Ainsi commença l’histoire d’un grand coeur émotif et solitaire s’en allant à la rencontre d’un commun diviseur, en poussant le berceau d’une petite raison naissante. Ce départ s’accompagna d’art rupestre, se dirigeant vers la science fondamentale en attente sous une voûte cérébrale. Et quand guidé par la dialectique d’une pensée imaginative, que longtemps une « logique du substitut d’identité » se chargea de mettre au point, le front humain finit par refléter la conscience prééminente du simple « principe d’identité» de cette logique. Celui-ci refléta donc un accomplissement, une prouesse d’oeuvre divine !

En passant de multiples et différents systèmes analogiques compliqués, créés depuis la nuit des temps, à l’unique système numérique simplifié à l’extrême, l’espace d’un grand jour arriva. L’homme s’approcha du langage génétique de Dieu, du plus réduit qui fût, composé d’un alphabet à quatre lettres de base chimique : A-T-C-G; et il s’empressa même de le dépasser, puisqu’il inventa une base physique (la polarité électrique) constituée seulement par deux signes, le (+) et le (-). Donc, pendant qu’au grand jour comme un serpent s’en allant hiverner, l’écriture linéaire descendit de branche en branche à l’arbre de la connaissance, décrivant des zéros et des uns, pour former un langage binaire en termes de bits exprimant des charges électriques. Après avoir été tenté de monter au ciel (par l’astronautique, etc...), l’homme redécouvrait des racines (Dieu par le génie génétique et l’électronique).

Ce fut, entre autres, l’invention du rétroscope caractérisé par la mise en image directe de la pensée et plus précisément par un balayage en profondeur, tridimensionnel, de la conscience de cette pensée.Un peu comme celle-ci se réalise derrière le front humain à la manière de cette énergie particulière appelée esprit, et qui se traduit par un champ « bioquantique ». Là se visionnent directement les schèmes cognitifs, la signalisation stéréotypique de ce que pense le sujet assis en face d’un écran. L’auteur s’introduit en fait en sa pensée, la voit comme son visage dans un miroir. Et c’est ainsi que je commence à voir apparaître, aujourd’hui, ma propre pensée...

Il me fallait être seul, isolé, afin de ne pas être parasité par la pensée de quelqu’un d’autre, et laquelle aurait pu se croiser avec la mienne, interférer. J’ai par précaution débranché le téléphone, fermé même les volets pour ne pas me trouver en vue, fût-ce d’un oiseau sifflant, d’un virus désinformant. Certes mon appareil porte encore en soi le risque de se trouver dépossédé d’un « moi », tant que ma liberté de penser est dépendante d’autrui, en tout cas reste existentiellement asservie, conditionnellement quantifiée.

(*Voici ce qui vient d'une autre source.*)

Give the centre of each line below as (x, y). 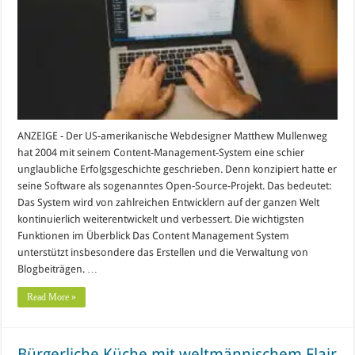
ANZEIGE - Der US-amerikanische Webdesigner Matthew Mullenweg (173, 136)
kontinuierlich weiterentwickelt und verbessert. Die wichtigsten (161, 219)
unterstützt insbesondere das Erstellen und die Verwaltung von (163, 252)
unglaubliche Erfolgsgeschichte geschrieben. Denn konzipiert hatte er (177, 169)
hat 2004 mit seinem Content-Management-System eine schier (161, 152)
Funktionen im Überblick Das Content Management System (154, 235)
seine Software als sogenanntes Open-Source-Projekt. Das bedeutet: (175, 185)
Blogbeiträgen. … (58, 269)
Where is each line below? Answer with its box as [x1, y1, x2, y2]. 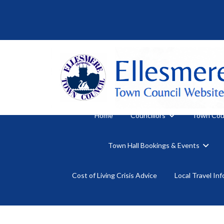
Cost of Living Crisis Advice [71, 170, 157, 179]
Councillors [130, 110, 165, 119]
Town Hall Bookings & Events [107, 140, 199, 149]
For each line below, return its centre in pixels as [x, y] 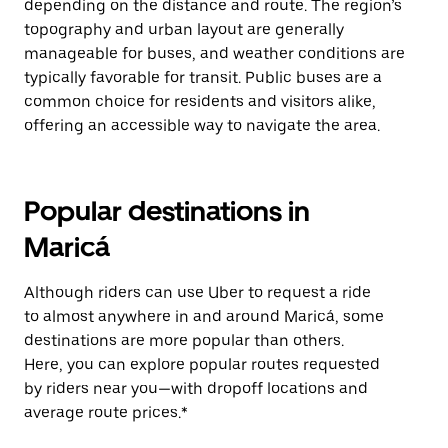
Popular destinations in [167, 211]
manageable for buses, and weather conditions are [214, 53]
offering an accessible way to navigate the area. [202, 125]
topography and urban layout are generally [184, 29]
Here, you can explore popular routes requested [202, 364]
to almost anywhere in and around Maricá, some [204, 316]
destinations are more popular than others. [184, 340]
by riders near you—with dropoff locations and [196, 388]
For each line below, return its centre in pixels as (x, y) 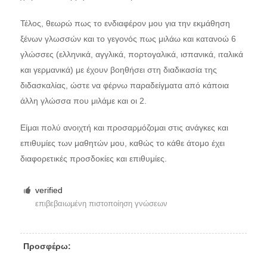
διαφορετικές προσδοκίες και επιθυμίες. (93, 159)
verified (49, 190)
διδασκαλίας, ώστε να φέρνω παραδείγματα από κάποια (124, 85)
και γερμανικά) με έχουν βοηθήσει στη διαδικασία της (118, 69)
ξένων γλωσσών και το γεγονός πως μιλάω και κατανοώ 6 (128, 38)
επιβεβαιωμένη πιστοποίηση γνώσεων (102, 204)
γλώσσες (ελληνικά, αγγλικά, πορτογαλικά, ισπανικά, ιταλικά (131, 54)
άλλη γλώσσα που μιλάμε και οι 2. (83, 100)
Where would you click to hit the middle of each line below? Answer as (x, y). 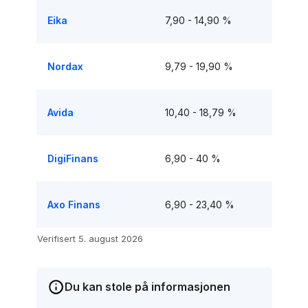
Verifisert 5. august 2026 (90, 239)
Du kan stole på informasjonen (147, 287)
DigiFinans (73, 158)
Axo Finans (74, 205)
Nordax (65, 66)
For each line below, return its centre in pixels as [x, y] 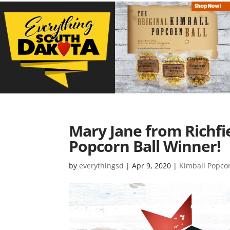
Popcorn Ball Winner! [145, 146]
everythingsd [102, 165]
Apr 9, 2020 [152, 165]
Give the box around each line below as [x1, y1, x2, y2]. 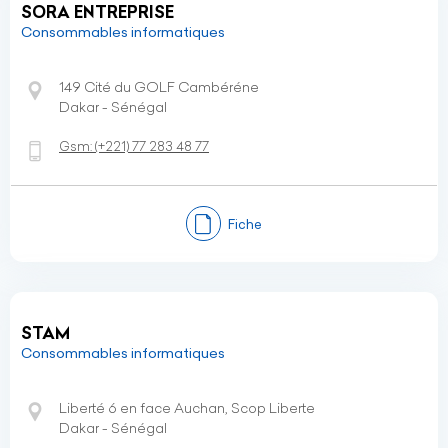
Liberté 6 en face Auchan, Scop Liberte [59, 399, 315, 417]
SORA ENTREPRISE [21, 2, 174, 22]
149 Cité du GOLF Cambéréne [59, 78, 259, 96]
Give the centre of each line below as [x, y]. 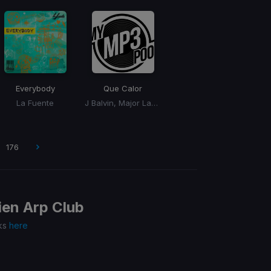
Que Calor [123, 89]
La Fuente [35, 103]
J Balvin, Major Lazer [154, 103]
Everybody [35, 89]
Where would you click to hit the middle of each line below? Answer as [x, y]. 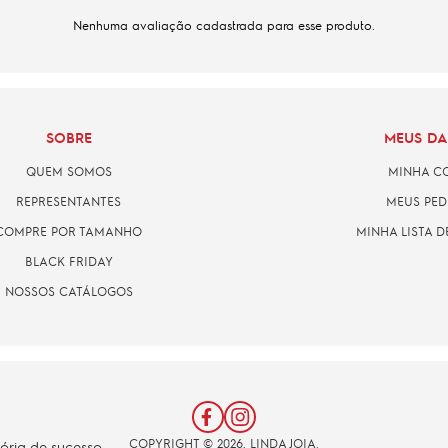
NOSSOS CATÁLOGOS [68, 290]
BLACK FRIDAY [68, 260]
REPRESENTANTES [68, 200]
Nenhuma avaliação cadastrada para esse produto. [224, 24]
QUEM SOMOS [68, 170]
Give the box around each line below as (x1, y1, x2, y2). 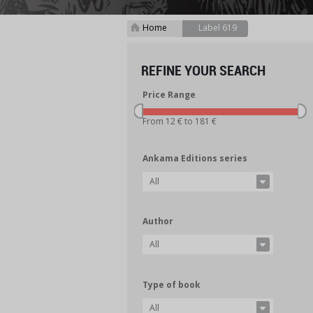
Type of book (143, 278, 201, 291)
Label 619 (198, 21, 237, 34)
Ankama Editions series (143, 152, 248, 164)
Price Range (143, 89, 196, 101)
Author (143, 215, 174, 228)
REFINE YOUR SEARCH (141, 60, 265, 80)
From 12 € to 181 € (143, 115, 217, 128)

J’ai la ferme conviction de disposer néanmoins de la meilleure méthode pour ne plus faire l’homme contraint et forcé par son entourage. Avoir enfin l’instrument de libération de la conscience, le moyen d’appliquer le droit à disposer de mon autonomie réelle d’humain ! - et sans besoin d’en revendiquer le pouvoir.

Ce que j’ai à dire a donc tellement d’importance quantique que cette idée m’apparaît , paradoxalement et précisément unique !
Du quantum réduit à ce point, il faut le voir ! et je commence à le voir. Oui ! voici... Une vision se met de mieux en mieux au point. Une image se forme point par point. A n’en pas croire ses yeux et, pourtant, j’aperçois bien ma pensée !...Je la vois plus précisément en train de prendre conscience ou, autrement dit, cette conscience se matérialiser, s’ordonner sur un écran, devant moi ! A la réflexion, après coup, cela ne m’étonne plus, vu l’histoire de cette pensée, vu l’évolution technologique de sa mise au point, du fond de l’âge des cavernes au temps des studios d’enregistrement. Il faut même que je me répète...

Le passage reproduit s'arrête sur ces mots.